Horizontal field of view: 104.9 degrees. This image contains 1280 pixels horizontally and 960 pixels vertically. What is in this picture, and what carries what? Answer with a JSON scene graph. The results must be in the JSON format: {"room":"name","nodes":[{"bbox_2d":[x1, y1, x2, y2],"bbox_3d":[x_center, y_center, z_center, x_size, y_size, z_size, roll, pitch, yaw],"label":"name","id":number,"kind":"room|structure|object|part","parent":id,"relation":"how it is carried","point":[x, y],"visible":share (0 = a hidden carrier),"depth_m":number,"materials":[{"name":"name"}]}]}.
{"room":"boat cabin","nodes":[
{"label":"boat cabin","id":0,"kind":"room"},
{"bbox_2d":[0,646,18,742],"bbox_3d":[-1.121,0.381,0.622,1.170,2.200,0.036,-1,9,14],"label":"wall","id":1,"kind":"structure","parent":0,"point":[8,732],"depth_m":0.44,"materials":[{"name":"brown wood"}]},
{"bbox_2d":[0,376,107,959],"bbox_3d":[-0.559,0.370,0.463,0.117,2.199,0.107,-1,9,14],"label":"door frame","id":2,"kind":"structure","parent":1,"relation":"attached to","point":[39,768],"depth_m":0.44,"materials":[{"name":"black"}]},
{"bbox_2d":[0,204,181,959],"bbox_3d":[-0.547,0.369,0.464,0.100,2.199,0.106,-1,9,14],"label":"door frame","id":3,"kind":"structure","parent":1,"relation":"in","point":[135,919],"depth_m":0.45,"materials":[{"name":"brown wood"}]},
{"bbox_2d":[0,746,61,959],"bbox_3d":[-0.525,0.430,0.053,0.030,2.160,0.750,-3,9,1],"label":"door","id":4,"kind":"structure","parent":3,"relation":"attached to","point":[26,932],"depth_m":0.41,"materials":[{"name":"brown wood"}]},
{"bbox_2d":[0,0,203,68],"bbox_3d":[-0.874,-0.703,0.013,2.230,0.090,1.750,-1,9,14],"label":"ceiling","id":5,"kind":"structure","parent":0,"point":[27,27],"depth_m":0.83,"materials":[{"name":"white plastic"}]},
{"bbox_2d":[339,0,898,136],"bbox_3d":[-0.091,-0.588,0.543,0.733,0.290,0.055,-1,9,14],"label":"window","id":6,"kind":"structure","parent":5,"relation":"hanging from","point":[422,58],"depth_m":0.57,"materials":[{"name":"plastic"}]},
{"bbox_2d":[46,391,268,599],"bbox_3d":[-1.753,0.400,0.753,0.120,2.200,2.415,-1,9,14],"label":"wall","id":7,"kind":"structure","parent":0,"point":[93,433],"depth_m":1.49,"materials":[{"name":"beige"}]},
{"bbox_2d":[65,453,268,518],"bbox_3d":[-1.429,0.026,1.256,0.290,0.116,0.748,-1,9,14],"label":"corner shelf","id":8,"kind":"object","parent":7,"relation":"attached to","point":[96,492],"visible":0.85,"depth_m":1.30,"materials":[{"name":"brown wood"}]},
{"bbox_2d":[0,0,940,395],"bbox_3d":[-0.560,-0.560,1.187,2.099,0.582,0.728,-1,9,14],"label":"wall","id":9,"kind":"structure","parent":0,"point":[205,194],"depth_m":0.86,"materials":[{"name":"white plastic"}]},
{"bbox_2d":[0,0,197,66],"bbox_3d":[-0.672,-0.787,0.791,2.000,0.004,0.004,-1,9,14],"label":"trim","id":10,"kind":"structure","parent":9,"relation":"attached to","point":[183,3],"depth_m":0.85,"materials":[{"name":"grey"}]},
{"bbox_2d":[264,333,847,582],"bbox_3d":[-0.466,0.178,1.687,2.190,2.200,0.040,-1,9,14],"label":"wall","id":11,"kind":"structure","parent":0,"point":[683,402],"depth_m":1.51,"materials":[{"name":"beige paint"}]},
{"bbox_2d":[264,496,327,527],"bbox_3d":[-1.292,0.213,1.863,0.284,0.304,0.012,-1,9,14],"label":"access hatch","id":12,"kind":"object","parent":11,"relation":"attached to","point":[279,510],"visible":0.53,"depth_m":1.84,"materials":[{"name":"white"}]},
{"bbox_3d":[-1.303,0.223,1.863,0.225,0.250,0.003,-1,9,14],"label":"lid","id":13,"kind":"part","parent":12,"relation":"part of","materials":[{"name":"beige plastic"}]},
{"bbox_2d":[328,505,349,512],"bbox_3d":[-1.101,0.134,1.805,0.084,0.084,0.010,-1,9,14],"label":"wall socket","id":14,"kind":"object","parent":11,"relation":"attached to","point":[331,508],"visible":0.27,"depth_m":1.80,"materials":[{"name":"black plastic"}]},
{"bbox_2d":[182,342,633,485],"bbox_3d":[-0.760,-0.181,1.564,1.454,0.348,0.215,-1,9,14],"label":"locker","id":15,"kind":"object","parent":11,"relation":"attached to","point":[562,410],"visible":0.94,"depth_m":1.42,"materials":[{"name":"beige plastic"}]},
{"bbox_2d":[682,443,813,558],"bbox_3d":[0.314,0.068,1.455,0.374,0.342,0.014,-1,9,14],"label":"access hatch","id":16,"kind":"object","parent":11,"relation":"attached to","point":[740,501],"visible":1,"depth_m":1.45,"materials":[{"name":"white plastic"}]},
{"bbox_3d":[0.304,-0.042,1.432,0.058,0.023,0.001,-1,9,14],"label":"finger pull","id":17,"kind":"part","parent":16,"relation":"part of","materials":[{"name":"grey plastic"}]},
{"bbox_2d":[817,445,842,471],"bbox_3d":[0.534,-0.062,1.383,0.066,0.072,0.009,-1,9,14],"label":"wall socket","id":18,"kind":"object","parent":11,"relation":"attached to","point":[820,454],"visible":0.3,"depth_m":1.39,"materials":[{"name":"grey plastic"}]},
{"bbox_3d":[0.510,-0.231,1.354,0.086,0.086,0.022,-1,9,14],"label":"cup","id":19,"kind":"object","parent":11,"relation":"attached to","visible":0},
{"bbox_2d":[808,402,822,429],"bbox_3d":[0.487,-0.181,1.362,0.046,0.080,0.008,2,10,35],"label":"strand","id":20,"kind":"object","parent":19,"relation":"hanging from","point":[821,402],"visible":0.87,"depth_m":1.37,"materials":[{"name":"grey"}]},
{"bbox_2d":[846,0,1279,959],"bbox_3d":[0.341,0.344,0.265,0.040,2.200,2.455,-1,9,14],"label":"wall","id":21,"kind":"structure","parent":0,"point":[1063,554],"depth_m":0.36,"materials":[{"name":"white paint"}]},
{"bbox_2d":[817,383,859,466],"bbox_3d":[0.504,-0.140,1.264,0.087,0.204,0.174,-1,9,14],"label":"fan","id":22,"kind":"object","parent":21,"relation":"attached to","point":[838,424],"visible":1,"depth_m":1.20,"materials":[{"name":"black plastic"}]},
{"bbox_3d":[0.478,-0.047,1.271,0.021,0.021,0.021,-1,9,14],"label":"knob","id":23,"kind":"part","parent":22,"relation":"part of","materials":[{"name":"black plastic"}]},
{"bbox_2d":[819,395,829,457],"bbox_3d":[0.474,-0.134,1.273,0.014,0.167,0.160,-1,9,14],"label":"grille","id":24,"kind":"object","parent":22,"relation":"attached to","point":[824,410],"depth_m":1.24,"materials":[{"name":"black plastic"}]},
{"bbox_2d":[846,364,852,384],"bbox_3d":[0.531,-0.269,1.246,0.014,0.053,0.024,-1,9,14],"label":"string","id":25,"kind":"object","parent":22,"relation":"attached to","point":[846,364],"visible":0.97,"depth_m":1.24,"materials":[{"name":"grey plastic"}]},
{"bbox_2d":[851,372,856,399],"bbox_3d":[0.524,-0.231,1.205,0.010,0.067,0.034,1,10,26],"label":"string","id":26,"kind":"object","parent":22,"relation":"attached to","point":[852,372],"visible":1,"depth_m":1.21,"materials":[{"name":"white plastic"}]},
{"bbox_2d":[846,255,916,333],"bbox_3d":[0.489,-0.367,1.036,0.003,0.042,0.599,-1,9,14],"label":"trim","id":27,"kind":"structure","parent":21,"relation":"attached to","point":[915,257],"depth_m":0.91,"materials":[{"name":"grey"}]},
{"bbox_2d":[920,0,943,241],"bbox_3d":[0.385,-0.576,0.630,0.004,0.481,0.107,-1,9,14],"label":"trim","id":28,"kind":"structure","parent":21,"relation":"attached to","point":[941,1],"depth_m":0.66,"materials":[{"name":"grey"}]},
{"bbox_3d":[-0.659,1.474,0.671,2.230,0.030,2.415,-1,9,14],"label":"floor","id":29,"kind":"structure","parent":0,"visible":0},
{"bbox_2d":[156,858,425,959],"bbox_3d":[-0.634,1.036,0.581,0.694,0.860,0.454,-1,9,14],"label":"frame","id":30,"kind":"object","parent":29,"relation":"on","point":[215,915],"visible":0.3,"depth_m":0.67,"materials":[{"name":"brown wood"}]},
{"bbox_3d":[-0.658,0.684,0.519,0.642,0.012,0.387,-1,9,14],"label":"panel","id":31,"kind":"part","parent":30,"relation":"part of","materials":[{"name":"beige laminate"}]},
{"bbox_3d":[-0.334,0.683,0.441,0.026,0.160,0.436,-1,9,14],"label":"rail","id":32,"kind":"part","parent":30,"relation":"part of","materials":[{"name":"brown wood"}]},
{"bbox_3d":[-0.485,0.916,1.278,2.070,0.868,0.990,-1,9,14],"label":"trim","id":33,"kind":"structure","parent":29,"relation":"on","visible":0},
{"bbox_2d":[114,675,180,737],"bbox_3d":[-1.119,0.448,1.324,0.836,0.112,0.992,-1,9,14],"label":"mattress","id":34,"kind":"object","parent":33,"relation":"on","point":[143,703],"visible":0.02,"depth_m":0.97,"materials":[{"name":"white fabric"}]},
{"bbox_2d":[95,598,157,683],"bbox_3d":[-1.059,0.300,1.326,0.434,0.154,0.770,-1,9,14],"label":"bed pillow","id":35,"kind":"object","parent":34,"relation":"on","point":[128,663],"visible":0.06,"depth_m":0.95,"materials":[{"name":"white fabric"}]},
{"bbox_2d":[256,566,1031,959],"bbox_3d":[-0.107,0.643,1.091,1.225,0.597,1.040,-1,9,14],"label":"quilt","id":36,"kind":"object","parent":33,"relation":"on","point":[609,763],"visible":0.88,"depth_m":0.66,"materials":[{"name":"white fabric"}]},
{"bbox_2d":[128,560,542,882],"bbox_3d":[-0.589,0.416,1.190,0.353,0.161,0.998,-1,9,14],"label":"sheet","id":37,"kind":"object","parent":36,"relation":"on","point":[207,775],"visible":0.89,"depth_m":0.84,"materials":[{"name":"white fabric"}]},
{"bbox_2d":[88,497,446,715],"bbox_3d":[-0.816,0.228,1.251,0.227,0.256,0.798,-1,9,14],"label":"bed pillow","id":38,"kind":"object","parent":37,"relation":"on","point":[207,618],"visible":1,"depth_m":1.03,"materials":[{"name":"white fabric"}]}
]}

= = = =

WHAT IS EXPECTED => Look through the data and show every line containing "nodes".

YOUR SOLUTION =>
Horizontal field of view: 104.9 degrees. This image contains 1280 pixels horizontally and 960 pixels vertically. What is in this picture, and what carries what? Answer with a JSON scene graph. The results must be in the JSON format: {"room":"name","nodes":[{"bbox_2d":[x1, y1, x2, y2],"bbox_3d":[x_center, y_center, z_center, x_size, y_size, z_size, roll, pitch, yaw],"label":"name","id":number,"kind":"room|structure|object|part","parent":id,"relation":"how it is carried","point":[x, y],"visible":share (0 = a hidden carrier),"depth_m":number,"materials":[{"name":"name"}]}]}.
{"room":"boat cabin","nodes":[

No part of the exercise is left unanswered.